:: Work to be completed ::
Check each line below for "called" and report how many have it, nothing else.

:: Data section ::
-----

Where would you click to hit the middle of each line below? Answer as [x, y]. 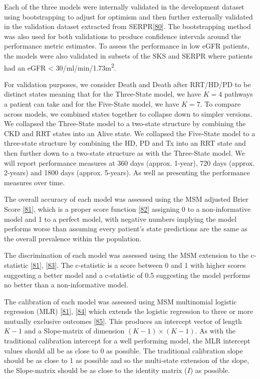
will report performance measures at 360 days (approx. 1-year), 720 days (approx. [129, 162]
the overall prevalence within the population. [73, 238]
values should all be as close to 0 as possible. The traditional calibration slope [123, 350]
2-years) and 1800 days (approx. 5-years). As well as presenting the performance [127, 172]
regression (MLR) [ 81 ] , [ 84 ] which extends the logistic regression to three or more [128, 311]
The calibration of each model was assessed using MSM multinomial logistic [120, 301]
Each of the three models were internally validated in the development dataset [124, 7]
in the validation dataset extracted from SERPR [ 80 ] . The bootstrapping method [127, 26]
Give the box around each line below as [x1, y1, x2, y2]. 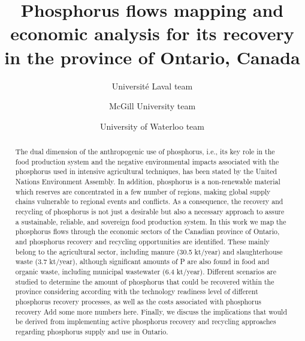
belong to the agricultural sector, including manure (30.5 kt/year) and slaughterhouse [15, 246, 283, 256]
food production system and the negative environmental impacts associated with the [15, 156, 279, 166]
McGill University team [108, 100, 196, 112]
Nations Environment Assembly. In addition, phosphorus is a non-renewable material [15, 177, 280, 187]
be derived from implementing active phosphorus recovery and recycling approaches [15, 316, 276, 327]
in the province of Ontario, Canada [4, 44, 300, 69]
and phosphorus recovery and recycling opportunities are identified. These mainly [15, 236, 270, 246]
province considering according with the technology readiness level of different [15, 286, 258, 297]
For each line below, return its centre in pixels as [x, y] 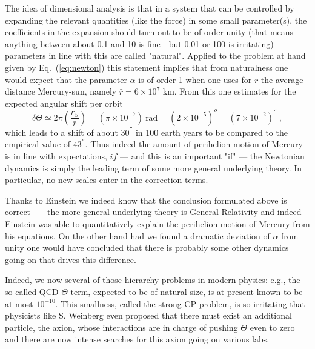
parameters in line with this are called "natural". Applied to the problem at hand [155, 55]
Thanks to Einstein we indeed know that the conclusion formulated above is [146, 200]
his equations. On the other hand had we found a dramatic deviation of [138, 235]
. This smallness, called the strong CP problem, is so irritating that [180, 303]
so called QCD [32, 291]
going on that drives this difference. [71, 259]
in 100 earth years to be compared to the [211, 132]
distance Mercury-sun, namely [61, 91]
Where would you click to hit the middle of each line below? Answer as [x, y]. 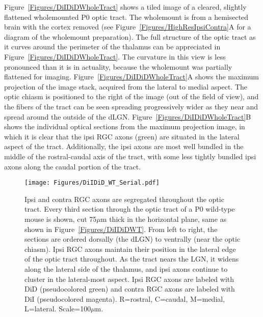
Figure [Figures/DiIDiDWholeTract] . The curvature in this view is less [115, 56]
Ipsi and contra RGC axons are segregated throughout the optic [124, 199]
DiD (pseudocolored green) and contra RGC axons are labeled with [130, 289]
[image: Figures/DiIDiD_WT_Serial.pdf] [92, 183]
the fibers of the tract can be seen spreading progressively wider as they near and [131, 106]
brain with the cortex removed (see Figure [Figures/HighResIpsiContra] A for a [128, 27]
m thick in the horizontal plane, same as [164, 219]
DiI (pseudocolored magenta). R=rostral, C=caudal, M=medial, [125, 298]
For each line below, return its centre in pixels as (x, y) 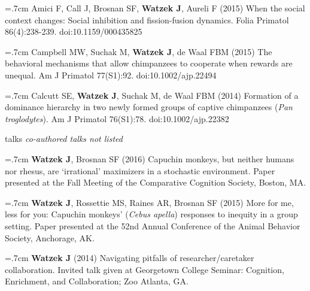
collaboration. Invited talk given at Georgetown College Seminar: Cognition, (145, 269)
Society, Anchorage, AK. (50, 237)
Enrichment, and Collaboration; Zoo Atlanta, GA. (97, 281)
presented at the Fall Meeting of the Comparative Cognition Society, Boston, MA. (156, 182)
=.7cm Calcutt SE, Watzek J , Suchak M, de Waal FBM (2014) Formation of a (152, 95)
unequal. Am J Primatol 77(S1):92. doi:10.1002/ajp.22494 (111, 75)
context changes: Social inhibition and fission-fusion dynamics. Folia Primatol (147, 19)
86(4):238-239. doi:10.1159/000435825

-----

:: Written solution ::
3